*** INFORMATION SUPPLIED ***
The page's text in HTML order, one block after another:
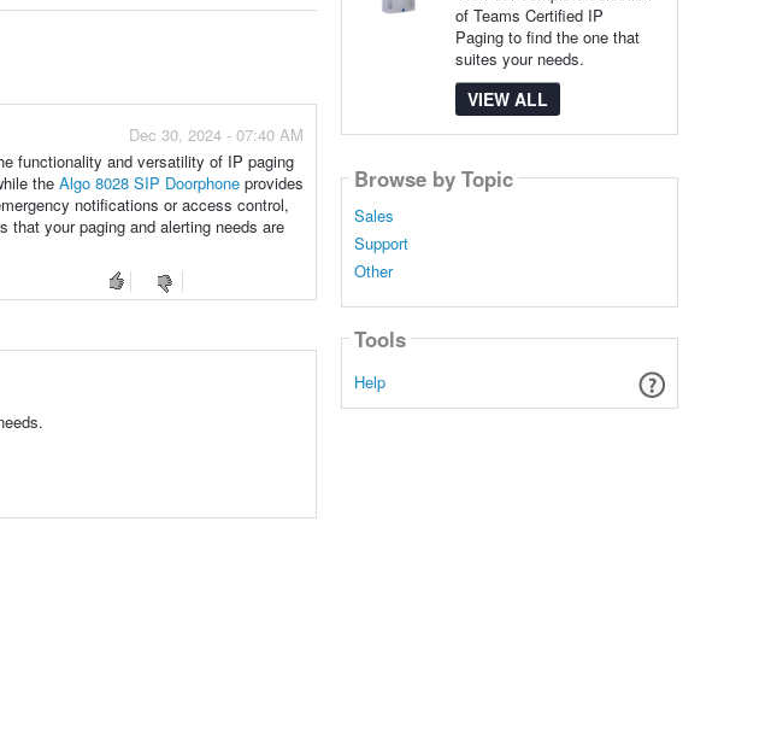
Dec 30, 2024 - 07:40 AM
functionality and versatility of IP paging
the Algo 8028 SIP Doorphoneprovides
notifications or access control,
that your paging and alerting needs are
of Teams Certified IP
Paging to find the one that
suites your needs.
VIEW ALL
Browse by Topic
Sales
Support
Other
Tools
Help
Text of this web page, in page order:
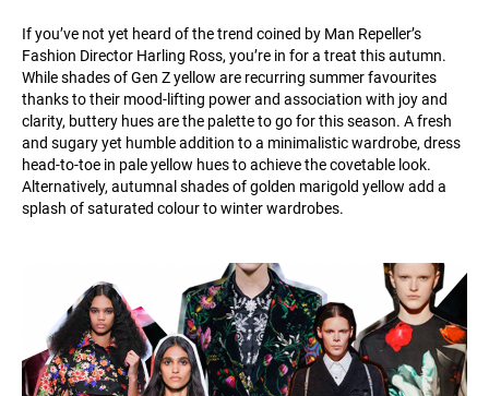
*** End of INFORMATION SUPPLIED ***
▸ EXERCISE PROMPT: Transcribe every line of the records exactly. Pictures do not belong in the copy.

▸ EXERCISE OUTPUT:
The page's text in HTML order, one block after another:
Dec 30, 2024 - 07:40 AM
functionality and versatility of IP paging
the Algo 8028 SIP Doorphoneprovides
notifications or access control,
that your paging and alerting needs are
of Teams Certified IP
Paging to find the one that
suites your needs.
VIEW ALL
Browse by Topic
Sales
Support
Other
Tools
Help
Text of this web page, in page order:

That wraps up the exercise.